Com O Ornitólogo, João Pedro Rodrigues prossegue uma filmografia tecida de originalidade e ousadia — este texto foi publicado no Diário de Notícias (18 Outubro), com o título 'A natureza nunca existiu'.
Perante a singular beleza de um filme como O Ornitólogo, importa começar por sublinhar o mais básico. O realizador João Pedro Rodrigues é criador de um universo que existe como um continente autónomo e mágico, inclusive através dos títulos em que tem partilhado a realização com João Rui Guerra da Mata (aqui presente, de novo, como co-argumentista e responsável pela direcção artística). Estamos perante um universo enraizado numa pulsão realista, paradoxal e envolvente, exemplarmente assumida pelo trabalho de direcção fotográfica de Rui Poças.
Daí a insólita sinopse desta aventura por terras e águas de Trás-os-Montes. Fernando (Paul Hamy), o estudioso dos pássaros, começa por ser aquilo que qualquer filme que se preze oferece (e retira) ao seu espectador. A saber: um olhar sem equivalente, pessoal e intransmissível como os passaportes, que nos convoca para a descoberta de uma natureza tecida de inusitadas cores e secretos sons. A pouco e pouco, ele descobre (e nós com ele, hesitantes e fascinados) que não há nada de natural na natureza.
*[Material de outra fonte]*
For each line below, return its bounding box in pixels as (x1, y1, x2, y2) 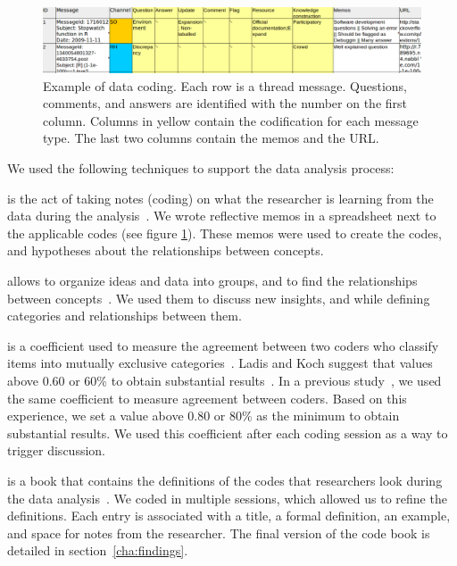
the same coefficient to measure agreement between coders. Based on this (7, 388, 407, 407)
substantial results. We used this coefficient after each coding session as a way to (7, 423, 448, 442)
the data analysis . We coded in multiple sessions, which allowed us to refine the (7, 488, 447, 507)
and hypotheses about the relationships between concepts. (7, 241, 324, 260)
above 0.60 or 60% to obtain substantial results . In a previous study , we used (7, 371, 442, 390)
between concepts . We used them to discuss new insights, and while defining (7, 288, 430, 307)
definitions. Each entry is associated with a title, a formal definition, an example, (7, 506, 451, 525)
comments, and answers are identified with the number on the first (43, 94, 408, 112)
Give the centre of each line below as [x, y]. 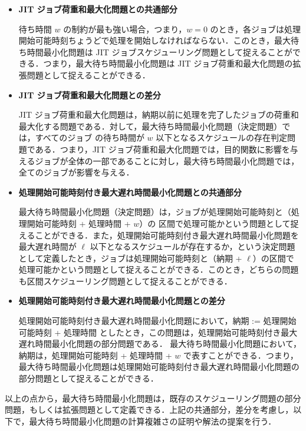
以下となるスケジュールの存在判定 [221, 137]
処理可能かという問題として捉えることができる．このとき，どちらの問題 [159, 269]
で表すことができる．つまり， [241, 355]
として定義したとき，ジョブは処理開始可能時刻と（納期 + [130, 258]
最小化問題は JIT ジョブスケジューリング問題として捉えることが [168, 52]
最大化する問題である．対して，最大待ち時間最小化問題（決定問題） [150, 126]
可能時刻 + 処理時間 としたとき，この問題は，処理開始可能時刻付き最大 [158, 332]
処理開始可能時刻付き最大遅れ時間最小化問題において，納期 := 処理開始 [157, 321]
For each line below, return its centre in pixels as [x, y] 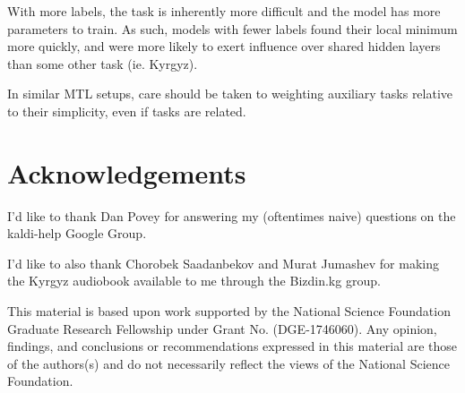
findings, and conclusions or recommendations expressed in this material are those [232, 346]
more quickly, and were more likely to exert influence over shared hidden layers [224, 46]
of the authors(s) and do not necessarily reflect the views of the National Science [228, 363]
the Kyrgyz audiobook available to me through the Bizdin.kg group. [194, 281]
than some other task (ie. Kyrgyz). [103, 63]
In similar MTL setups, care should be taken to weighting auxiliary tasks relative [230, 94]
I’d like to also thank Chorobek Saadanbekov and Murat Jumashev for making [223, 263]
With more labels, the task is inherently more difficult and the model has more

Tudo se passa como se a natureza nunca tivesse existido. Fernando vai vivendo e sobrevivendo como incauto figurante de uma odisseia em que tudo pode ser novo e revelador, desde as convulsões do sexo às intromissões do sagrado, porventura equivalendo-se nesse país sem fronteiras que é o próprio cinema. Será preciso acrescentar que, à sua maneira, O Ornitólogo, é também um filme de resistência? A quê? Ao naturalismo pueril dos nossos tempos televisivos. Em nome de quê? De um gosto de olhar e escutar que celebra o cinema como arte de libertação das evidências. Questão radical, enredada no labirinto do rio Douro? Sim, sem dúvida. Nele redescobrimos o esplendor da tragédia. E também os seus esquecidos humores.